— EXERCISE BRIEF —
Every line in the records below between the one holding "OBIE faces the" and the one holding "S Tabele 1 je", inclusive, is to be set down exactly; all other lines are to be left out.

(Beginning of DATA SHOWN)

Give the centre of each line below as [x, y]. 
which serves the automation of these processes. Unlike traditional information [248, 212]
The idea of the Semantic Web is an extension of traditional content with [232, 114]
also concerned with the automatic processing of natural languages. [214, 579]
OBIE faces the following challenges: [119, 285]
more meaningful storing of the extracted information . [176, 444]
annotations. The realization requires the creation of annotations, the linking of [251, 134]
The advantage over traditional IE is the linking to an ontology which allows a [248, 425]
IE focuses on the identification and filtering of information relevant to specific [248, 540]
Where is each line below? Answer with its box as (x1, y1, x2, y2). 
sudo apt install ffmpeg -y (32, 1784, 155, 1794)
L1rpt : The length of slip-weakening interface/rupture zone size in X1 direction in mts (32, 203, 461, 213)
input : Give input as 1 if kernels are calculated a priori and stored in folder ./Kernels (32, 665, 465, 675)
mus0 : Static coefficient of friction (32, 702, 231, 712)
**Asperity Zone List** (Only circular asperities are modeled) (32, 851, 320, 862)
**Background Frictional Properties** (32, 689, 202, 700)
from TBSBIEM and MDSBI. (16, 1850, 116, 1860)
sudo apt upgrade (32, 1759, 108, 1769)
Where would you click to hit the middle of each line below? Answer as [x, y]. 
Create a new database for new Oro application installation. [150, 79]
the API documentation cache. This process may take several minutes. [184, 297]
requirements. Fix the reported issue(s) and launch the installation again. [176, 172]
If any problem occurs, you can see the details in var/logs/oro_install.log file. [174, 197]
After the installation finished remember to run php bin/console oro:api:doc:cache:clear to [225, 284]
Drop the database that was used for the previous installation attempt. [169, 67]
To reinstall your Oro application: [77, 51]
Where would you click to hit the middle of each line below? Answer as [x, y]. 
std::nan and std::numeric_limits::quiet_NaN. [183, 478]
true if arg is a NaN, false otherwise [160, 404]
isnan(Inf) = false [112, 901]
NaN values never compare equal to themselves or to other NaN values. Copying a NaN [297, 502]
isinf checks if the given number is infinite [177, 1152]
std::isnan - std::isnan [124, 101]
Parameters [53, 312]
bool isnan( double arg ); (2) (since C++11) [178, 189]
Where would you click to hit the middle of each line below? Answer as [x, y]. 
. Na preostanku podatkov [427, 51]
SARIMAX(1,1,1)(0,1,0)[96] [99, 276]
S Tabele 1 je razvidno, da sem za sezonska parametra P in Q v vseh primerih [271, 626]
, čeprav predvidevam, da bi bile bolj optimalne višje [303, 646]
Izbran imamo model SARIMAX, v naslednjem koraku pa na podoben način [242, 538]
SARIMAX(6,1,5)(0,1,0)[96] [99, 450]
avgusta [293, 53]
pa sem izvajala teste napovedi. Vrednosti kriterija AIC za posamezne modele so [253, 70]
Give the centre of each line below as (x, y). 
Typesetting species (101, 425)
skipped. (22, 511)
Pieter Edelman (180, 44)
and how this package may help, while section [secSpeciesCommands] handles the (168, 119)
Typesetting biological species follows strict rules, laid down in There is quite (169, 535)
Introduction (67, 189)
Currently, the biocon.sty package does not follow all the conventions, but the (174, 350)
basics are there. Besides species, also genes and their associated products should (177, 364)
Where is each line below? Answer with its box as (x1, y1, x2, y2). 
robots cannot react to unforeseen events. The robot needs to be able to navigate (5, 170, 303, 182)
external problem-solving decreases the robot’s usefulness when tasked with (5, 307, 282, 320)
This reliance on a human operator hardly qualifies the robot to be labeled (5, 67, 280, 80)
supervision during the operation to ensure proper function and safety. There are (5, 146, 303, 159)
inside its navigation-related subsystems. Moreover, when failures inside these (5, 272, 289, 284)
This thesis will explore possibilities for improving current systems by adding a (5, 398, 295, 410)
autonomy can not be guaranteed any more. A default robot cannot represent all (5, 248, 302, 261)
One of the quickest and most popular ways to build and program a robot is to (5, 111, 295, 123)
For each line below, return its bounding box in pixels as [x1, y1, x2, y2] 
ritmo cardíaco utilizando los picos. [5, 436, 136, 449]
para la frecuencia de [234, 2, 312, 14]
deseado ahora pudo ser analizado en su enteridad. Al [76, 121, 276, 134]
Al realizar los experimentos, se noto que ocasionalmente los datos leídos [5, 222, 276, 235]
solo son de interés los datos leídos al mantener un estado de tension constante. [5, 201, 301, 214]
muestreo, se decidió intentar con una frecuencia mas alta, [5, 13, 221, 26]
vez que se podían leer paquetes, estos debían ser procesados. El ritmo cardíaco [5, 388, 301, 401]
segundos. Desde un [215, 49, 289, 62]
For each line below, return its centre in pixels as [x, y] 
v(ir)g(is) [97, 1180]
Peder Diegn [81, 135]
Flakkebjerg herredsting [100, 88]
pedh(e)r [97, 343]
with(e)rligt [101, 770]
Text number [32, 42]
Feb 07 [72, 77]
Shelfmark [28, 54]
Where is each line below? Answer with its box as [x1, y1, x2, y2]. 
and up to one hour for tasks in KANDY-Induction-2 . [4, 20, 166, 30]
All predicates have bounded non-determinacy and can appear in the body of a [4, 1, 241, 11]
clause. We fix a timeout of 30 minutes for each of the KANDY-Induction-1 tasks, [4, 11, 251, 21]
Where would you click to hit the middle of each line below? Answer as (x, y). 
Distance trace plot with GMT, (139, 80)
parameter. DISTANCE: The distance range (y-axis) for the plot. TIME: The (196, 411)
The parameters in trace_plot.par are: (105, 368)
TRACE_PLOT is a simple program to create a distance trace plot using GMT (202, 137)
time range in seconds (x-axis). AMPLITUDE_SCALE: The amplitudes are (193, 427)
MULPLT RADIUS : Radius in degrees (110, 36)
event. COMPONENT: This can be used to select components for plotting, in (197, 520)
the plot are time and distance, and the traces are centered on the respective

(End of DATA SHOWN)

— RESULT OF THIS EXERCISE —
OBIE faces the following challenges: [119, 285]
more meaningful storing of the extracted information . [176, 444]
annotations. The realization requires the creation of annotations, the linking of [251, 134]
The advantage over traditional IE is the linking to an ontology which allows a [248, 425]
IE focuses on the identification and filtering of information relevant to specific [248, 540]
Where is each line below? Answer with its box as (x1, y1, x2, y2). 
sudo apt install ffmpeg -y (32, 1784, 155, 1794)
L1rpt : The length of slip-weakening interface/rupture zone size in X1 direction in mts (32, 203, 461, 213)
input : Give input as 1 if kernels are calculated a priori and stored in folder ./Kernels (32, 665, 465, 675)
mus0 : Static coefficient of friction (32, 702, 231, 712)
**Asperity Zone List** (Only circular asperities are modeled) (32, 851, 320, 862)
**Background Frictional Properties** (32, 689, 202, 700)
from TBSBIEM and MDSBI. (16, 1850, 116, 1860)
sudo apt upgrade (32, 1759, 108, 1769)
Where would you click to hit the middle of each line below? Answer as [x, y]. 
Create a new database for new Oro application installation. [150, 79]
the API documentation cache. This process may take several minutes. [184, 297]
requirements. Fix the reported issue(s) and launch the installation again. [176, 172]
If any problem occurs, you can see the details in var/logs/oro_install.log file. [174, 197]
After the installation finished remember to run php bin/console oro:api:doc:cache:clear to [225, 284]
Drop the database that was used for the previous installation attempt. [169, 67]
To reinstall your Oro application: [77, 51]
Where would you click to hit the middle of each line below? Answer as [x, y]. 
std::nan and std::numeric_limits::quiet_NaN. [183, 478]
true if arg is a NaN, false otherwise [160, 404]
isnan(Inf) = false [112, 901]
NaN values never compare equal to themselves or to other NaN values. Copying a NaN [297, 502]
isinf checks if the given number is infinite [177, 1152]
std::isnan - std::isnan [124, 101]
Parameters [53, 312]
bool isnan( double arg ); (2) (since C++11) [178, 189]
Where would you click to hit the middle of each line below? Answer as [x, y]. 
. Na preostanku podatkov [427, 51]
SARIMAX(1,1,1)(0,1,0)[96] [99, 276]
S Tabele 1 je razvidno, da sem za sezonska parametra P in Q v vseh primerih [271, 626]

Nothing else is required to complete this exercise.